如何从 Bash CGI 脚本中的 POST 数据中获取文件？

Question

I am trying to post a file using cURL and receive it on the other side via a CGI Bash script and store it with the same name. After upload is completed, diff between the original file and reconstructed one should return zero.

The way cURL sends data:

curl --request POST --data-binary "@dummy.dat" 127.0.0.1/cgi-bin/upload-rpm

Receiver script:

#!/bin/bash

echo "Content-type: text/html"
echo ""

echo '<html>'
echo '<head>'
echo '<meta http-equiv="Content-Type" content="text/html; charset=UTF-8">'
echo '<title>Foo</title>'
echo '</head>'
echo '<body>'

echo "<p>Start</p>"

if [ "$REQUEST_METHOD" = "POST" ]; then
    echo "<p>Post Method</p>"
    if [ "$CONTENT_LENGTH" -gt 0 ]; then
        echo "<p>Size=$CONTENT_LENGTH</p>"
        while read -n 1 byte -t 3; do echo -n -e "$byte" >> ./foo.dat ; done
    fi
fi
echo '</body>'
echo '</html>'

exit 0

But it's not working. File is not created on the server side. And how can I get the file name?

Answer 1

as long as you're always uploading exactly 1 file using the multipart/form-data format and the client always put the Content-Type as the last header of the file upload (which curl always seem to do), this seem to work:

#!/bin/bash

echo "Content-type: text/html"
echo ""

echo '<html>'
echo '<head>'
echo '<meta http-equiv="Content-Type" content="text/html; charset=UTF-8">'
echo '<title>Foo</title>'
echo '</head>'
echo '<body>'

echo "<p>Start</p>"

if [ "$REQUEST_METHOD" = "POST" ]; then
    echo "<p>Post Method</p>"
    if [ "$CONTENT_LENGTH" -gt 0 ]; then
    in_raw="$(cat)"
    boundary=$(echo -n "$in_raw" | head -1 | tr -d '\r\n');
    filename=$(echo -n "$in_raw" | grep --text --max-count=1 -oP "(?<=filename=\")[^\"]*");
    file_content=$(echo -n "$in_raw" | sed '1,/Content-Type:/d' | tail -c +3 | head --lines=-1 | head --bytes=-4  );
    echo "boundary: $boundary"
    echo "filename: $filename"
    #echo "file_content: $file_content"
    fi
fi
echo '</body>'
echo '</html>'

exit 0

example upload invocation (which I used to debug the above):

curl http://localhost:81/cgi-bin/wtf.sh -F "MyFile=@myfile.txt"

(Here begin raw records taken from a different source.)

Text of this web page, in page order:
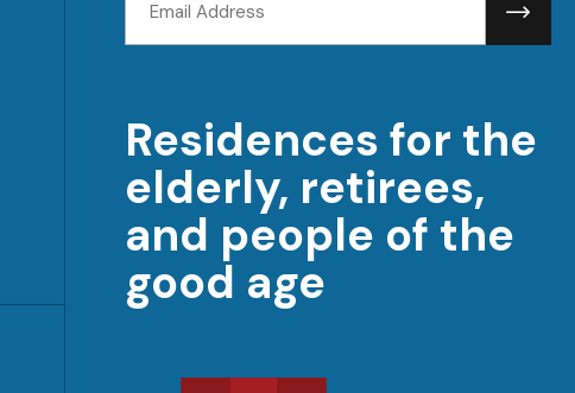
address:
Residences for the
elderly, retirees,
and people of the
good age
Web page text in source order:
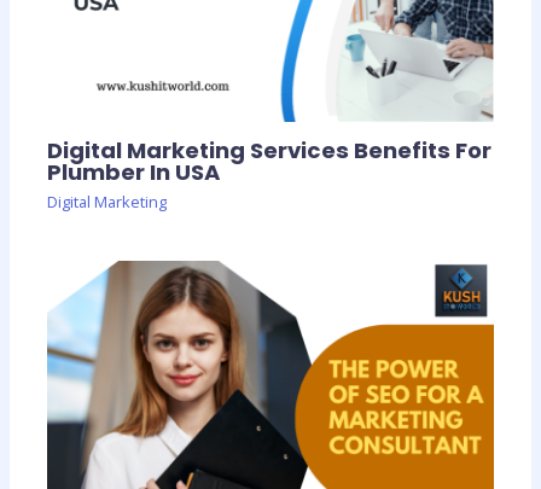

• with all that said, THIS IS INSANITY! bash is absolutely not suitable for handling binary data, such as http file uploads, use something else. (PHP? Python? Perl?)

Answer 2

The ways curl sends data

With fields:

curl --data "param1=value1&param2=value2" https://example.com/resource.cgi

With fields specified individually:

curl --data "param1=value1" --data "param2=value2" https://example.com/resource.cgi

Multipart:

curl --form "fileupload=@my-file.txt" https://example.com/resource.cgi

Multipart with fields and a filename:

curl --form "fileupload=@my-file.txt;filename=desired-filename.txt" --form param1=value1 --form param2=value2 https://example.com/resource.cgi

For a RESTful HTTP POST containing XML:

curl -X POST -d @filename.txt http://example.com/path/to/resource --header "Content-Type:text/xml"

or for JSON, use this:

curl -X POST -d @filename.txt http://example.com/path/to/resource --header "Content-Type:application/json"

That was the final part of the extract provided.